只听外面提木的声音:“听闻公主已昏睡了两天两夜,赞普关心公主的身体,公主为何不见?”原来我已睡了两天两夜啊,怪不得刚才看江夏王他们都惊虑有加呢。然而提木又是如何知道的呢?
我心里疑惑着,视线却是移到了明珠的身上。明珠见我看她,满脸胀得通红,急得直摇头:“公主明鉴,明珠与那提木除了例行的问候外,未多嘴一句啊。”
有人低声答道:“公主旨意,奴婢……”“小玉见过大相。咦?左相?您也来了?”小玉好巧不巧的在此时出现,听她语气却是吃惊异常,“左相何时来到此地的?”
一个声音厉声喝道:“大胆!这里哪有左相?这是我们的赞普!”一个我再熟悉不过的声音响起:“小玉,公主可好?”
只听一声“哐啷”的盆落,夹杂着的是稀里哗啦的碗碎声,紧接着听到外边一众人跪地参拜的声音。
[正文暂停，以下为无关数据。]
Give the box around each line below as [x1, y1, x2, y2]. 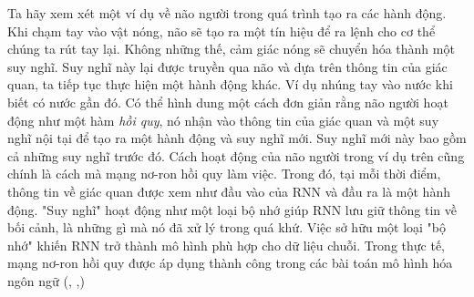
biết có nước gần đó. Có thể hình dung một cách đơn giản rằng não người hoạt [7, 92, 448, 111]
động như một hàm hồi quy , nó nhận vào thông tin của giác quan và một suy [7, 110, 439, 129]
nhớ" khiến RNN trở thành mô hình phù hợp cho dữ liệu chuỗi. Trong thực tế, [7, 235, 446, 254]
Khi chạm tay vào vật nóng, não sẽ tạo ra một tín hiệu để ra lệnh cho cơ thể [7, 21, 436, 40]
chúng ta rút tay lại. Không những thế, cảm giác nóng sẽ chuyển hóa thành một [7, 39, 455, 58]
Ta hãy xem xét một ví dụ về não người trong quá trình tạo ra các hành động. [7, 4, 447, 22]
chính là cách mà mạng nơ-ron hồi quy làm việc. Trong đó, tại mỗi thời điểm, [7, 164, 441, 183]
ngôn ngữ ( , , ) [7, 271, 85, 290]
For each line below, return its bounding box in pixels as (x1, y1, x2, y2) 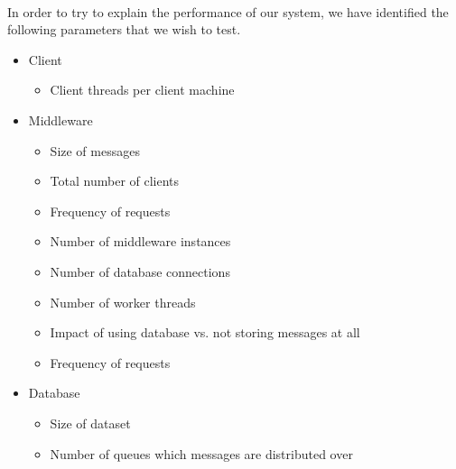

江夏王再也按捺不住,三步并作两步到帐门,猛的掀起了帐帘,立时,他震惊的声音响起:“左相?……赞普?”
明珠本来坐在床边。这时却也听得清清楚楚,惊得霍的站了起来,与素清异口同声:“左相北有就是赞普?”
我长长的叹了口气,重重的倒回了床上:他,终于肯以真面目来见我了吗?终于承认自己就是松赞干布了吗?
素清担忧的轻唤:“公主?”我喃喃的道:“他果真和珠儿一样,骗了我,骗了父皇,骗了大家。”明珠闻言,站在床边焦急万分,却又不知到底该如何安慰我:“公主,公主千万不要生气,会伤身的,公主?”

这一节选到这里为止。